In the near term, the Justice Department has said the NSA would begin winding down its collection of domestic calling records this week if the Senate fails to act because the collection takes time to halt.

At issue is a section of the Patriot Act, Section 215, used by the government to justify secretly collecting the “to and from” information about nearly every American landline telephone call.

For technical and bureaucratic reasons, the program was not collecting a large chunk of mobile calling records, which made it less effective as fewer people continued to use landlines.

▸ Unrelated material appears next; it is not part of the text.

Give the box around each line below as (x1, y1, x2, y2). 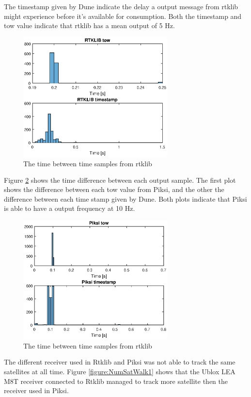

When former NSA contractor Edward Snowden revealed the program in 2013, many Americans were outraged that NSA had their calling records. President Barack Obama ultimately announced a plan similar to the USA Freedom Act and asked Congress to pass it.

He said the plan would preserve the NSA’s ability to hunt for domestic connections to international plots without having an intelligence agency hold millions of Americans’ private records.

Since it gave the government extraordinary powers, Section 215 of the Patriot Act was designed to expire at midnight on May 31 unless Congress renews it.

Under the USA Freedom Act, the government would transition over six months to a system under which it queries the phone companies with known terrorists’ numbers to get back a list of numbers that had been in touch with a terrorist number.

But if Section 215 expires without replacement, the government would lack the blanket authority to conduct those searches.

There would be legal methods to hunt for connections in U.S. phone records to terrorists, said current and former U.S. officials who spoke on condition of anonymity because they were not authorized to discuss the matter publicly. But those methods would not be applicable in every case.

Far less attention has been paid to two other surveillance authorities that expire as well. One makes it easier for the FBI to track “lone wolf” terrorism suspects who have no connection to a foreign power, and another allows the government to eavesdrop on suspects who continuously discard their cellphones in an effort to avoid surveillance.